Both chi-square tests have some assumptions, including that the data are categorical, the sample is random, and the categories are mutually exclusive and exhaustive. Additionally, the expected frequencies should be sufficiently large (typically, at least 5) for the test to be valid.

In data analysis and research, these tests are helpful for understanding whether the distribution of a categorical variable fits a particular pattern or whether two categorical variables are associated with each other, which can provide insights into potential relationships or associations in the data.

20.2.1 Performing Chi-sqaure test of independence

Let’s say we want to know if there is an association between the students’ grades and their participation in extracurricular activities. We have a contingency table with the observed frequencies.

observed_table <- matrix(c(20, 20, 60, 20, 30, 20, 10, 20), nrow = 2, byrow = TRUE)
colnames(observed_table) <- c("A", "B", "C", "D")
rownames(observed_table) <- c("Participate", "Not_Participate")

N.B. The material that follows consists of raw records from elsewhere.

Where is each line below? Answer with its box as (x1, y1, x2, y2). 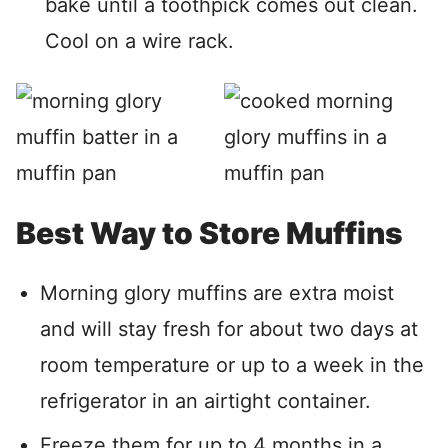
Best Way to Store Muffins (16, 215, 403, 251)
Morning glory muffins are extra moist (40, 281, 394, 305)
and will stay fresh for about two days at (40, 317, 418, 341)
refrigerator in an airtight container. (40, 389, 371, 413)
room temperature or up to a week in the (40, 353, 424, 377)
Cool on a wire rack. (45, 29, 234, 53)
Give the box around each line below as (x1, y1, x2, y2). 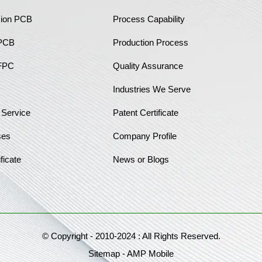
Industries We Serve (112, 84, 191, 94)
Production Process (112, 37, 188, 47)
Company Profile (112, 130, 177, 141)
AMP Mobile (127, 248, 174, 258)
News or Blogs (112, 154, 169, 164)
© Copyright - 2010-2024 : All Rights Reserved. (42, 230, 220, 241)
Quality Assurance (112, 60, 183, 71)
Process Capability (112, 13, 185, 24)
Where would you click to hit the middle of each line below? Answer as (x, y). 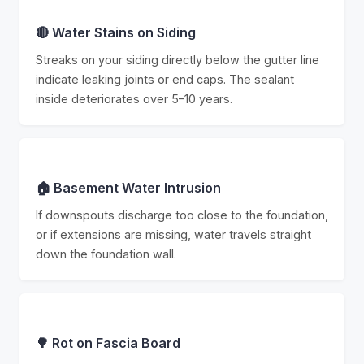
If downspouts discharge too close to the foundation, (182, 215)
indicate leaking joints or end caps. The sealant (165, 79)
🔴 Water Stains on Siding (116, 32)
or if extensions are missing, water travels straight (173, 234)
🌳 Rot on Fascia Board (108, 343)
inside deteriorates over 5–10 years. (134, 99)
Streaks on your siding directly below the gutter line (178, 60)
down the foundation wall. (106, 254)
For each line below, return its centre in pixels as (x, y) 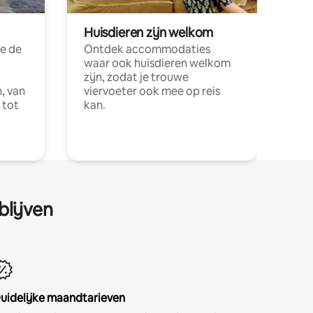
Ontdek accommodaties (147, 49)
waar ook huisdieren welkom (157, 63)
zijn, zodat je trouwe (136, 77)
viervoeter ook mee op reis (152, 91)
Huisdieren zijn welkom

To perform the chi-square test of independence, we’ll use the chisq.test() function:

chisq_independence <- chisq.test(observed_table)
chisq_independence
#> 
#>  Pearson's Chi-squared test
#> 
#> data:  observed_table
#> X-squared = 30.952, df = 3, p-value = 8.699e-07

Based on this output, the p-value (8.699e-07) is much smaller than the common significance level of 0.05. Therefore, we reject the null hypothesis and conclude that there is a significant association between the two categorical variables. In other words, the distribution of grades is not independent of the groups, and there is a relationship between the group membership and the grade distribution according to Pearson’s chi-square test of independece.